The landlord, the building manager and the occupier: why don’t they agree?

William Poole-Wilson, of Pringle Brandon Perkins+Will

Architects and designers are very good at designing high-performance buildings that save water and energy, reduce waste, improve air quality and increase occupant health and productivity. They take a holistic approach to building design that considers all aspects of the built environment as part of one system. But do we really understand the behaviour of those that use them?

Despite the despair at RIO 20+, the United Nations Conference on Sustainable Development showed that we have been getting some things right, but it’s a slow process with a variety of protagonists. Here are some words of wisdom from one of them, Gro Harlem Brundtland, who established and chaired the Brundtland Commission in 1983, out of which came the most widely used definition of sustainable development.

“Obviously when you look back 25 years now, less than one would have expected has happened – that’s clear – but you can’t think you can turn the world round in 25 years.”

“There are ‘complex reasons’ why governments have been unable to take the vision further – including the power of corporations.”

“In our political system, corporations, businesses and people who have economic power influence political decision-makers – that’s a fact, and so it’s part of the analysis.”

So the challenge is how to achieve more in the urban environment in the next 25 years.

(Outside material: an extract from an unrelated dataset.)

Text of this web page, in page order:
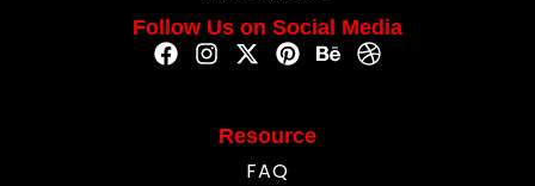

What’s missing? It struck me that some of the despair surrounding RIO was similar to the debate around landlords, building managers and occupiers. The corporations, politicians and people simply don’t agree. The occupier says they can do nothing because of the landlord’s financial and physical ownership, the building manager can only operate the system if the other two agree. They all need to be part of the design analysis, part of the brief.

An integral part of the built environment system is the building occupant. Without the occupants’ support of a building’s high-performing attributes, even the most well-designed building can fail to measure up to its high-performance potential. Occupants are critical to being sustainable despite often being ignored because of the complexity in addressing human behaviour.

A successful occupant engagement programme in a commercial building will help create a building-wide culture of awareness in which tenant organisations, employees and other stakeholders feel empowered and accountable for their contribution to a high-performance building. It is interesting that whilst RIO20+ was being reported, I was introduced to the work at the Toronto-Dominion Centre, by Perkins+Will.

The Toronto-Dominion Centre Green Portal. Source: Cadillac Fairview, Toronto-Dominion Centre

Buildings have life spans and need to be maintained and retrofitted to extend the lifecycle of equipment and parts. The Toronto-Dominion Centre is not like any other building though. The landlord wanted to keep the tenants and run a better building. What’s unusual is that, rather than trying to introduce green leases or make other demands that usually create conflict, a facilitator who is knowledgeable about behavioural use of buildings has been introduced. In this instance, Perkins+Will, as the facilitator, gathered a brief and helped make change happen, bringing the players together to understand each other’s issues and grievances so they can be translated into opportunities. The TDC has set up a green council made up of tenant representatives appointed by their organisations’ executive leadership. The Green Council acts as the advisory group for developing and driving the engagement program, holistically linking and acting as the catalyst for sustainability.

A comprehensive occupier engagement programme, introduced by the landlord, will feed into this process. What is particularly interesting and refreshing about this project is that it didn’t start with assumptions, it started with behavioural change. The landlord engaged with its occupants and went beyond posters and emails, a template of tools, one size-fits all, capital investment, retrofit, or money saving measures to understand the behaviours of the users so the solution works for everyone. It recognised that every business is different and even parts of the same business operate differently with varying priorities.

The end result is a better building, thanks to a considered brief informed by a comprehensive understanding of the building’s design, its operations and use and its demographics. New elements incorporated into the building are there for a reason and as such are a good investment.

The Living Roof at the bank pavilion at the TD Centre. Source: Cadillac Fairview, Toronto-Dominion Centre

Because occupant engagement is a new and emerging practice in the commercial building sector, there are myths to dispel, myths that were all too clear at RIO20+, just as they exist in our own understanding of architecture and design right now.

Architecture can and should be inspirational and we must engage occupiers in a comprehensive and meaningful dialogue so we can effect positive change for the benefit of future generations.